Progressive Muscular Dystrophy. MD. That’s her answer. That’s her diagnosis. That’s her sentence. A rare, incurable disease that starts by destroying the leg muscles and ends by destroying the heart muscles. MD strikes young boys most often and most severely. People with the disease rarely outlive their twenties.
Worse yet for Nadine, the hereditary disease is also likely the cause of Sallie’s maladies. The more she thinks about their older sister Thelma, the more she wonders if she too might share her diagnosis. Nadine’s worst fear is confirmed. She and her two sisters have MD. At 31, Thelma’s already bested the average life span.

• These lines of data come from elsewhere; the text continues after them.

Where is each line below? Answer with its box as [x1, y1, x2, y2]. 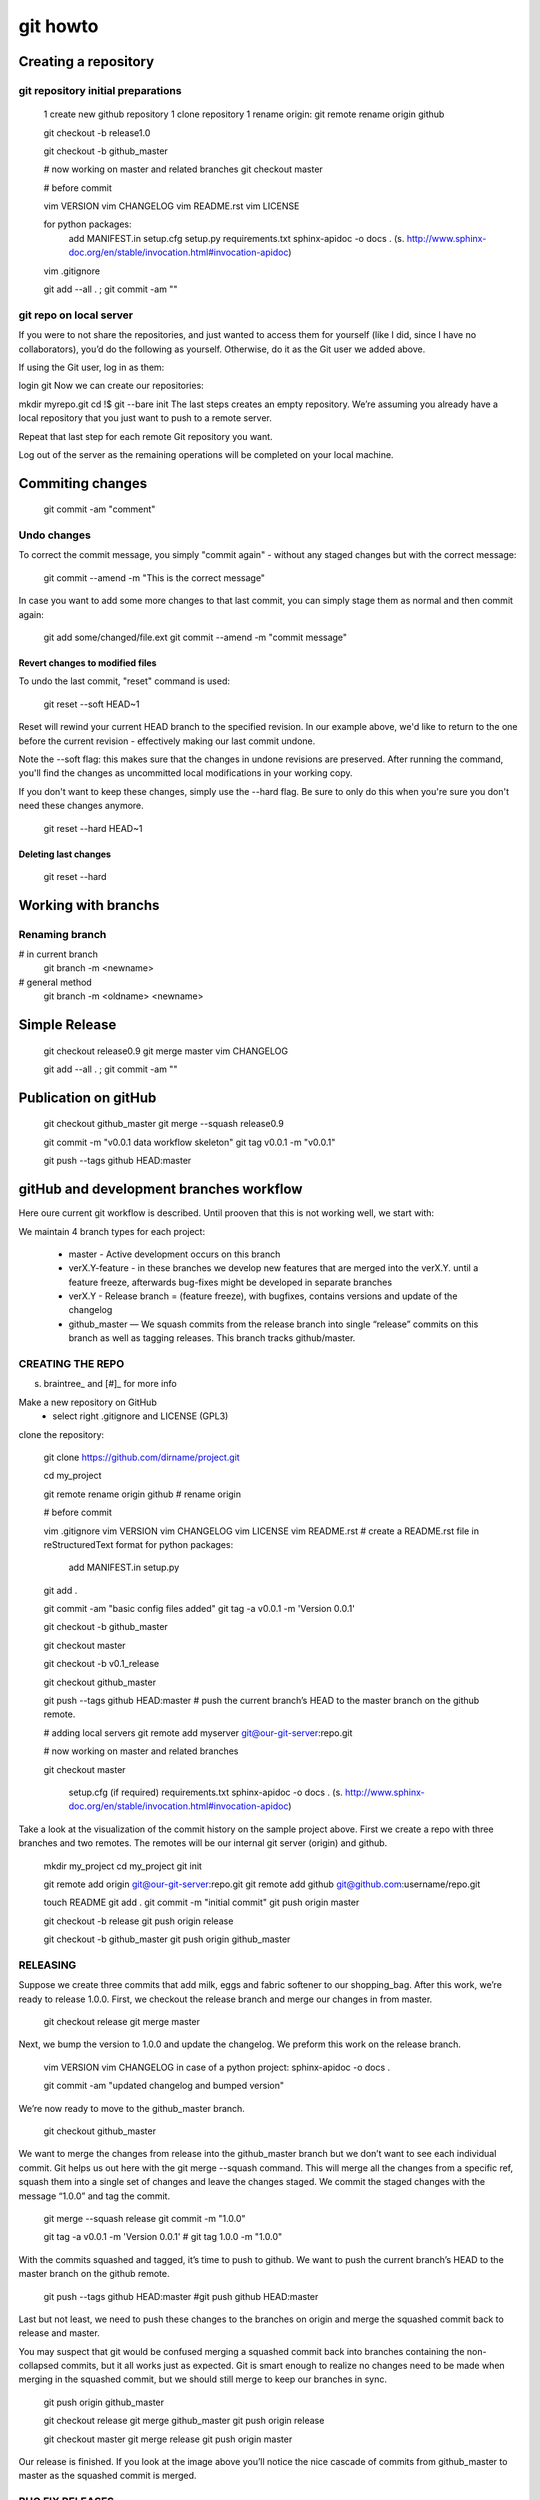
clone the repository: [18, 1428, 105, 1440]
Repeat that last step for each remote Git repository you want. [18, 430, 274, 442]
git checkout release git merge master [43, 2016, 200, 2028]
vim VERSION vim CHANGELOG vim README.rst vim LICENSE [43, 200, 300, 212]
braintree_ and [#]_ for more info [43, 1378, 177, 1390]
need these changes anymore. [18, 800, 144, 812]
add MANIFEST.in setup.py [68, 1561, 180, 1574]
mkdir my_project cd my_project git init [43, 1860, 202, 1872]
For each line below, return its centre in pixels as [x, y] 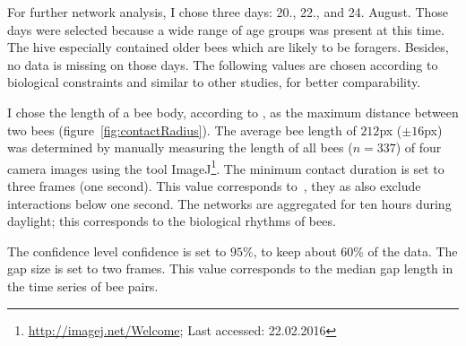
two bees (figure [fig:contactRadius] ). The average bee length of [182, 130]
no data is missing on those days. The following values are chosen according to [223, 64]
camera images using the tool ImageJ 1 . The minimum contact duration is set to [226, 167]
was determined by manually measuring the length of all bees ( [180, 147]
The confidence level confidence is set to [117, 251]
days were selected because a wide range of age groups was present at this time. [226, 29]
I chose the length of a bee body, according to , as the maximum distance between [233, 112]
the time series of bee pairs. [83, 285]
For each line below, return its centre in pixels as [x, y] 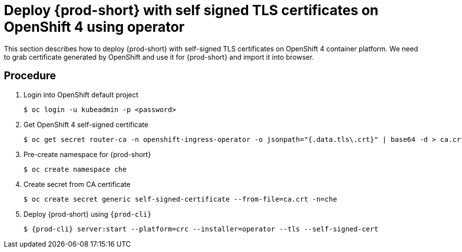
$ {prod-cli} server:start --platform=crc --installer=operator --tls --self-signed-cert [201, 229]
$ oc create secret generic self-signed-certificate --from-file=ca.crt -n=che [180, 199]
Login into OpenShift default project [81, 94]
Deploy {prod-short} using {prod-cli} [88, 214]
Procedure [30, 76]
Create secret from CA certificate [77, 184]
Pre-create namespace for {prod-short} [87, 154]
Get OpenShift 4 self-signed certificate [86, 124]
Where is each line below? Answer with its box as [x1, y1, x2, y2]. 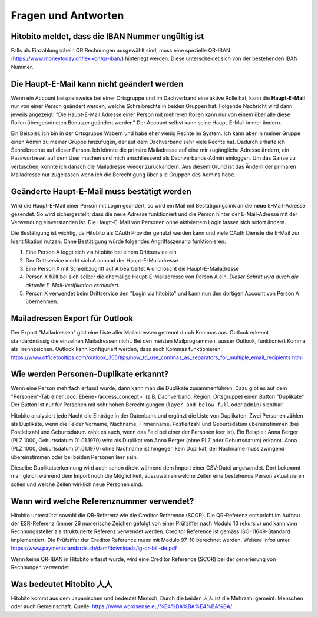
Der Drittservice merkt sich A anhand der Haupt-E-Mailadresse [25, 257, 179, 264]
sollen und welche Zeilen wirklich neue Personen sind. [11, 481, 143, 488]
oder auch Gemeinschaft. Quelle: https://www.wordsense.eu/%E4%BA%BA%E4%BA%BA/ [11, 603, 233, 610]
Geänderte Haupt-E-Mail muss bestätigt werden [11, 186, 191, 197]
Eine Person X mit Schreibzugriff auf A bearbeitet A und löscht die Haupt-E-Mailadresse [25, 265, 240, 272]
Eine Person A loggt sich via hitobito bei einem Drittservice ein [25, 248, 177, 256]
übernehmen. [25, 298, 58, 305]
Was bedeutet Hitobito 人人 [11, 579, 112, 589]
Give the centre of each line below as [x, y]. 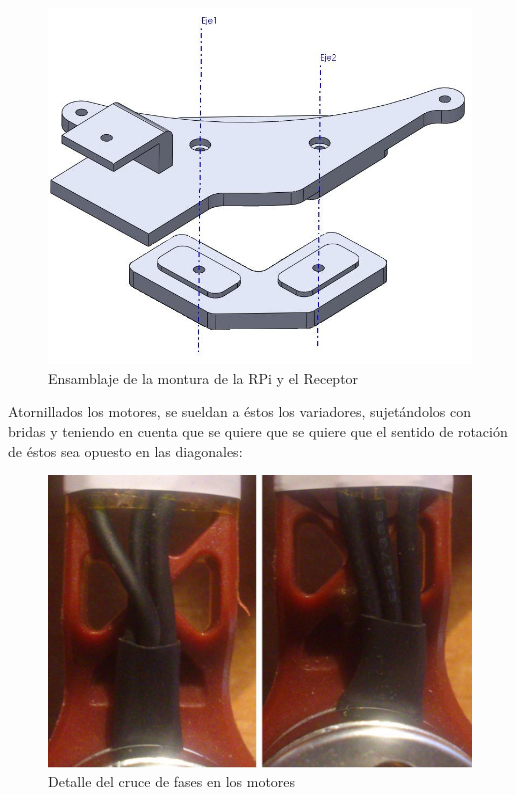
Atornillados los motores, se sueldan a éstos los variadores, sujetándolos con [239, 411]
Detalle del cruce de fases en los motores [172, 781]
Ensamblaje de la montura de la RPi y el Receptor [203, 377]
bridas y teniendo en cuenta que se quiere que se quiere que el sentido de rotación [258, 431]
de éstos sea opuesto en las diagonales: [125, 450]
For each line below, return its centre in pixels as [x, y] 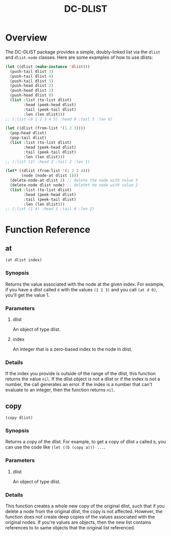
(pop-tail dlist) [28, 138]
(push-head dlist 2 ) [32, 86]
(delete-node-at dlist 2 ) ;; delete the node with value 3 [74, 180]
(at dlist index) [24, 260]
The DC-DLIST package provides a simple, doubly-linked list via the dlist [83, 52]
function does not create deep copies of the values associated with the [80, 517]
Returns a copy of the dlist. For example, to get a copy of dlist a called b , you [86, 442]
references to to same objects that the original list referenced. [70, 527]
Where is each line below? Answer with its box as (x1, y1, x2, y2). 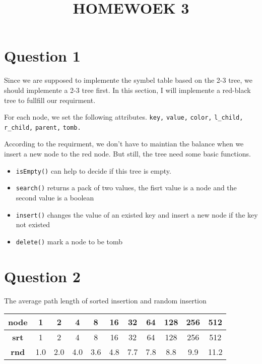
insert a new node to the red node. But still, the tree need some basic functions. (4, 148, 251, 159)
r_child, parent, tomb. (4, 124, 81, 131)
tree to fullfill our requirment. (4, 94, 96, 105)
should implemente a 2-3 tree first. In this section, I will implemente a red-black (4, 84, 251, 95)
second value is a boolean (16, 192, 94, 202)
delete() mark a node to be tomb (16, 236, 123, 246)
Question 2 (4, 266, 81, 286)
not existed (16, 219, 50, 230)

The Woods take little time to lick their wounds. They have the means to access good medical care and the motivation to do something bigger. In a time when mental and physical disabilities are often kept out of sight and out of mind like a secret family shame, Nadine and Sallie Woods become the talk of the town, taking every opportunity to educate their community about Muscular Dystrophy and advocate for research funding.
On March 20, 1950, the Liberty sisters start the National Muscular Dystrophy Research Foundation (NMDRF), billed as the first of its kind in the nation. They also launch the first national register of people with the disease. The organization claims Mamie Eisenhower as its inaugural president. The future First Lady understands the stigma stemming from the sisters’ symptoms; she lives with Ménière’s disease, an inner ear condition that causes poor balance and spawns rumors of her alcoholism.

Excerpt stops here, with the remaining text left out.